Sharing content that makes other people engage with their site is a large part of what makes social media sites valuable. Importantly, technology companies are legitimately reluctant to engage in obvious censorship. However, these limitations take on a different set of implications when the content is not personal photos or cute animals but distributing facts and news. Moreover, this shift is not happenstance – Facebook has moved aggressively to incorporate news into its site, launching programs such as the trending stories news feature and launching an Instant Articles program in partnership with key trusted news sources. Given social media’s evolving role in the larger information ecosystem, as well as their active efforts to incorporate news content, the policies of large social media companies will continue to have practical implications for news consumers. The result is that they cannot absolve themselves entirely from any obligation to make editorial decisions (or escape the fact that they already inadvertently have) even if that endangers their ability to be seen as neutral, algorithm-driven technology companies.

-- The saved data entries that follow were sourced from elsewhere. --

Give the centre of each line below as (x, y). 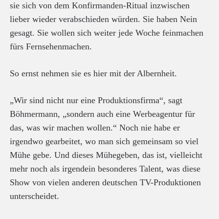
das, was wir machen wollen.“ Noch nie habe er (95, 128)
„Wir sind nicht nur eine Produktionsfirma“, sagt (96, 100)
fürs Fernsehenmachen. (51, 46)
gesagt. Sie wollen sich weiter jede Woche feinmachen (107, 33)
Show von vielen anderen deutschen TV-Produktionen (105, 182)
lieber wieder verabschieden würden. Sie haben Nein (103, 19)
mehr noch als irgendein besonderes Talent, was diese (105, 169)
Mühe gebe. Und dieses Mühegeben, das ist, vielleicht (106, 155)
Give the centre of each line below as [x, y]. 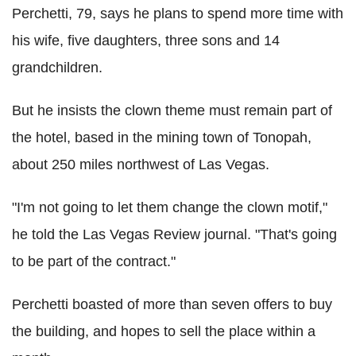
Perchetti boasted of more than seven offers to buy [172, 304]
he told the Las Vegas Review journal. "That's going [174, 234]
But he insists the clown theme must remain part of [172, 110]
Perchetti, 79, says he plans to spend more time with [178, 13]
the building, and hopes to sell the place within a [164, 331]
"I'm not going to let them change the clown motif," [170, 207]
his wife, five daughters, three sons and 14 [146, 40]
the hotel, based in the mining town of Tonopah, [162, 137]
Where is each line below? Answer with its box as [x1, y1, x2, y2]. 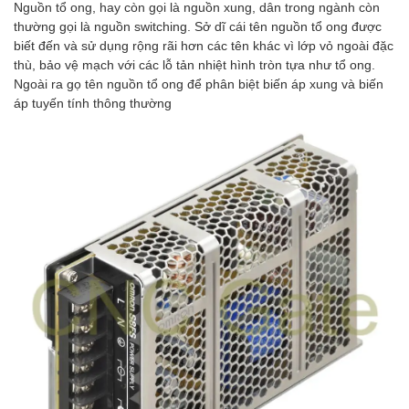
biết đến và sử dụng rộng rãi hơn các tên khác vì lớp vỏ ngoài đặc [14, 37, 393, 54]
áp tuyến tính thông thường [14, 95, 172, 111]
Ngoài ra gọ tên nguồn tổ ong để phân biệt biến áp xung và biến [14, 76, 383, 92]
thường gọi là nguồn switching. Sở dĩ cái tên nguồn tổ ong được [14, 18, 382, 35]
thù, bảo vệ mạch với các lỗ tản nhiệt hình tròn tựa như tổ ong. [14, 57, 375, 73]
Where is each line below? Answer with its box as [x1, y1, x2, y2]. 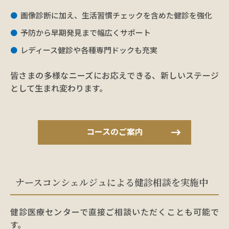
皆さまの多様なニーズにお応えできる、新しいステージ [10, 69, 219, 81]
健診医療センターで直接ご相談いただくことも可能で [10, 205, 219, 218]
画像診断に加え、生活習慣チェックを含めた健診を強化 [20, 10, 212, 20]
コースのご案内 [86, 125, 143, 138]
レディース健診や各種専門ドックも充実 [20, 44, 157, 55]
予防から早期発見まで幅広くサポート [20, 27, 151, 38]
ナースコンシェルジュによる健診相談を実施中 [15, 175, 208, 189]
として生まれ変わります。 [10, 82, 107, 94]
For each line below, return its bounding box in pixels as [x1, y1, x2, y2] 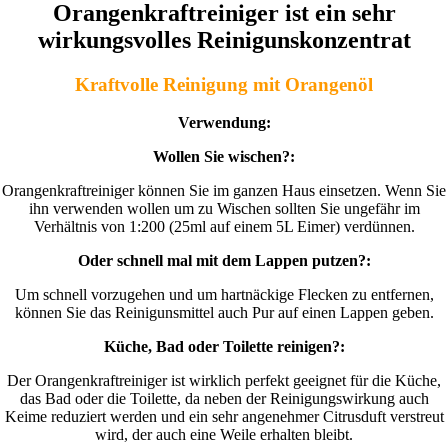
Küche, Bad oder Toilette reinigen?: [103, 338, 345, 356]
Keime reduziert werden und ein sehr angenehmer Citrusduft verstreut [4, 408, 444, 426]
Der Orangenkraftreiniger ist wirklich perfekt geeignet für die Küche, [7, 372, 441, 390]
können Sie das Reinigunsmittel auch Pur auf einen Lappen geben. [14, 304, 434, 322]
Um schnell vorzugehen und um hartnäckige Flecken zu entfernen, [14, 286, 434, 304]
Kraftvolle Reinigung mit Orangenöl [75, 73, 373, 95]
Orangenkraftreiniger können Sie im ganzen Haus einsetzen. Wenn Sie [2, 182, 446, 200]
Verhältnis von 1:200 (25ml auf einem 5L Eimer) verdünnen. [33, 218, 415, 236]

In the aftermath of all the recent coverage on this topic, many technology companies have admitted to the need to change how they operate. Facebook is experimenting with ways to remove known propagators of fake news and offering ways to flag stories as problematic. It is also changing the structure of how the platform operates to discourage fake news (e.g. removing the ability to edit link previews, adding a “disputed” label and minimizing the impact of high-frequency posters, which have been associated with fake news stories).